You can use the RSI indicator to identify overbought and oversold areas (a value of 70 for overbought, below 30 for oversold). These areas can also act as profit taking levels on the chart. This approach works best when the market is in a consolidation phase or the trend is too weak.
When the trend is strong and develops rapidly, it is best to use a trailing stop, pulling it under the level of previous lows on the chart.
Deal management
Managing a deal comes down to two options: exiting in parts or adding a position.
When you exit in parts, you close part of your position if the price moves in your favor.
For example, you bought 1000 shares of Apple at a price of $100. When the stock price rises to $150, you sell 500 shares.
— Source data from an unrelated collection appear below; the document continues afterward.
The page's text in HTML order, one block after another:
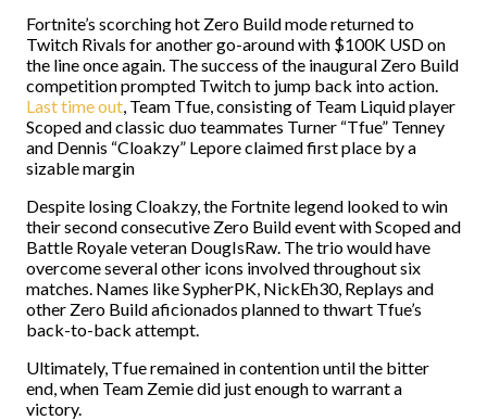
Fortnite’s scorching hot Zero Build mode returned to
Twitch Rivals for another go-around with $100K USD on
the line once again. The success of the inaugural Zero Build
competition prompted Twitch to jump back into action.
Last time out, Team Tfue, consisting of Team Liquid player
Scoped and classic duo teammates Turner “Tfue” Tenney
and Dennis “Cloakzy” Lepore claimed first place by a
sizable margin
Despite losing Cloakzy, the Fortnite legend looked to win
their second consecutive Zero Build event with Scoped and
Battle Royale veteran DougIsRaw. The trio would have
overcome several other icons involved throughout six
matches. Names like SypherPK, NickEh30, Replays and
other Zero Build aficionados planned to thwart Tfue’s
back-to-back attempt.
Ultimately, Tfue remained in contention until the bitter
end, when Team Zemie did just enough to warrant a
victory.
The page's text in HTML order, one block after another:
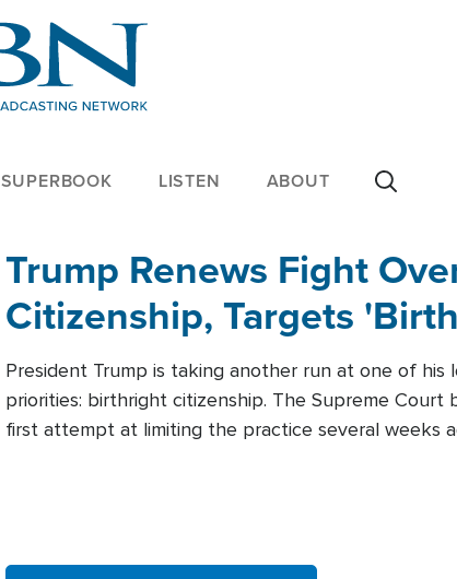
SUPERBOOK LISTEN ABOUT
Trump Renews Fight
Citizenship, Targets
President Trump is taking another run at one of his
priorities: birthright citizenship. The Supreme Court
first attempt at limiting the practice several weeks
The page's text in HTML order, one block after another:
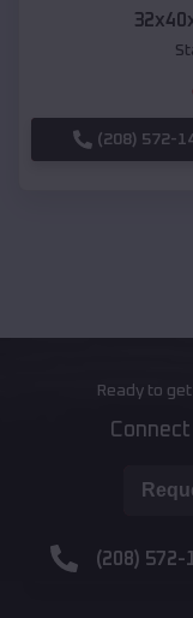
(208) 572-
Ready to
(208) 572-
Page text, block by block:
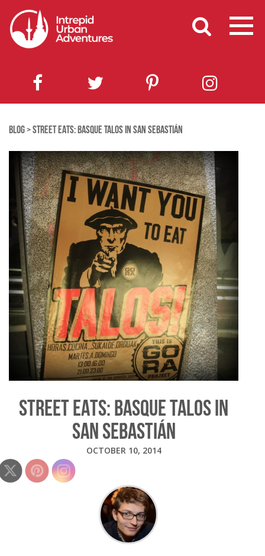
BLOG>STREET EATS: BASQUE TALOS IN SAN SEBASTIÁN
STREET EATS: BASQUE TALOS IN
SAN SEBASTIÁN
OCTOBER 10, 2014
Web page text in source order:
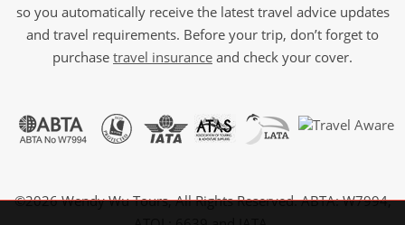
so you automatically receive the latest travel advice updates
and travel requirements. Before your trip, don’t forget to
purchase travel insurance and check your cover.
©2026 Wendy Wu Tours, All Rights Reserved. ABTA: W7994,
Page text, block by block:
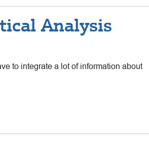
Analysis
to integrate a lot of information about
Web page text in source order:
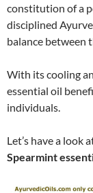
constitution of a
disciplined
balance between
With its cooling
essential oil
individuals.
Let’s have a look
Spearmint

When the price reaches $200, you sell the remaining 500 shares.
The most common methods of taking partial profits are exiting when a given ratio of profit is reached in relation to the stop loss or at the nearest support or resistance levels.
Advantages of exiting a position in parts:
- A flatter yield curve, the ability to retain part of the profit when the price turns in the opposite direction.
- It is psychologically easier to hold a trade for a long time when part of the profit has already been recorded.
Disadvantages of exiting a position in parts:
- You may lose some of your profits if the price continues to move in your direction.
We can also add a position when the price goes in your favor.
For example, we bought 1000 shares of Apple at a price of $100, and then another 500 shares at a price of $150.
Most often, a position is reached on pullbacks or breakouts.
Pros of adding a position:
- Huge profit potential in trending markets.
Disadvantages of adding a position:
- More volatile yield curve.
- It is psychologically difficult to hold several profitable trades for a long time.
Some traders choose to close in parts, some add positions, and some do both. You need to find what suits you best.
Trading plan
If you don’t follow a trading plan, you won’t be successful in trading.
You will not be able to be consistent in your trading and will not know:
- Why are your trades profitable or unprofitable?
- How can you improve your results?
- How to eliminate random failures?
Without a trading plan, your trading will be like gambling.
How to develop a trading plan? Just answer these questions:
What is your timeframe?
You must choose a time frame for trading. If you are a swing trader, for example, then the daily or four-hour charts are suitable for you.
What markets do you trade in?
You need to know which markets you will be trading. These could be stocks, forex, futures, etc.
What is your risk on each trade?
You need to know how much you can lose on each trade. To begin with, it is better to limit the risk to no more than 1% of the deposit.
What are the conditions for entry?
You must know the requirements of your trading system. Will you trade with the trend or within a range.
How do you enter a trade?
On a pullback or breakout. Will you be entering with a market, limit, or stop order?
Where will the stop loss be placed?
No professional trader opens a trade without a stop loss. You need to know where you will close your position if the price goes against you.
Where will you take your profits?
If the price moves in your favor, you need to know where to take profits.